All entries below must be reproduced without a single change.

Stored entries:
====
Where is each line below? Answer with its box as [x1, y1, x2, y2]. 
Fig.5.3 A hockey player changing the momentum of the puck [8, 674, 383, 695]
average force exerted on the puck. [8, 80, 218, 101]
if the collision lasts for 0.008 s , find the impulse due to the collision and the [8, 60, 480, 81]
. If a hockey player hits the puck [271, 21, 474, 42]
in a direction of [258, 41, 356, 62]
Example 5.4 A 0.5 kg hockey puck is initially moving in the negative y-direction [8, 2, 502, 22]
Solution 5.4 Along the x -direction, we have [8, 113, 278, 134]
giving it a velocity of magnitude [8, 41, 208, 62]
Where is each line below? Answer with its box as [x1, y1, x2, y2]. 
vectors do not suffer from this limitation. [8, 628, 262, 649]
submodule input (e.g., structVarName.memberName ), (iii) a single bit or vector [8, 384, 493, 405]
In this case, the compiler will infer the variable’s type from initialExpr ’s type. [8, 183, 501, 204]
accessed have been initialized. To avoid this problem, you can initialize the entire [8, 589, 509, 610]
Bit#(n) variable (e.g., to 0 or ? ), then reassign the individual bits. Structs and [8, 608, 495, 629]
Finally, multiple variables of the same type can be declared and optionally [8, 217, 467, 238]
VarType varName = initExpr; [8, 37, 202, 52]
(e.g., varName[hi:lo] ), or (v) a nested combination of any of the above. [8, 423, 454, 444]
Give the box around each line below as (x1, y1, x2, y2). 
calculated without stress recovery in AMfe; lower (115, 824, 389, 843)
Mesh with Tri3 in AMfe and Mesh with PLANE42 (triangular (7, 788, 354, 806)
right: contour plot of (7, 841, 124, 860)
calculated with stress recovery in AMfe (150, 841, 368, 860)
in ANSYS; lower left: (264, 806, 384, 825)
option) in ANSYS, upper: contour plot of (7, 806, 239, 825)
====
ANSWER TO THIS EXERCISE:
Where is each line below? Answer with its box as [x1, y1, x2, y2]. 
Fig.5.3 A hockey player changing the momentum of the puck [8, 674, 383, 695]
average force exerted on the puck. [8, 80, 218, 101]
if the collision lasts for 0.008 s , find the impulse due to the collision and the [8, 60, 480, 81]
. If a hockey player hits the puck [271, 21, 474, 42]
in a direction of [258, 41, 356, 62]
Example 5.4 A 0.5 kg hockey puck is initially moving in the negative y-direction [8, 2, 502, 22]
Solution 5.4 Along the x -direction, we have [8, 113, 278, 134]
giving it a velocity of magnitude [8, 41, 208, 62]
Where is each line below? Answer with its box as [x1, y1, x2, y2]. 
vectors do not suffer from this limitation. [8, 628, 262, 649]
submodule input (e.g., structVarName.memberName ), (iii) a single bit or vector [8, 384, 493, 405]
In this case, the compiler will infer the variable’s type from initialExpr ’s type. [8, 183, 501, 204]
accessed have been initialized. To avoid this problem, you can initialize the entire [8, 589, 509, 610]
Bit#(n) variable (e.g., to 0 or ? ), then reassign the individual bits. Structs and [8, 608, 495, 629]
Finally, multiple variables of the same type can be declared and optionally [8, 217, 467, 238]
VarType varName = initExpr; [8, 37, 202, 52]
(e.g., varName[hi:lo] ), or (v) a nested combination of any of the above. [8, 423, 454, 444]
Give the box around each line below as (x1, y1, x2, y2). 
calculated without stress recovery in AMfe; lower (115, 824, 389, 843)
Mesh with Tri3 in AMfe and Mesh with PLANE42 (triangular (7, 788, 354, 806)
right: contour plot of (7, 841, 124, 860)
calculated with stress recovery in AMfe (150, 841, 368, 860)
in ANSYS; lower left: (264, 806, 384, 825)
option) in ANSYS, upper: contour plot of (7, 806, 239, 825)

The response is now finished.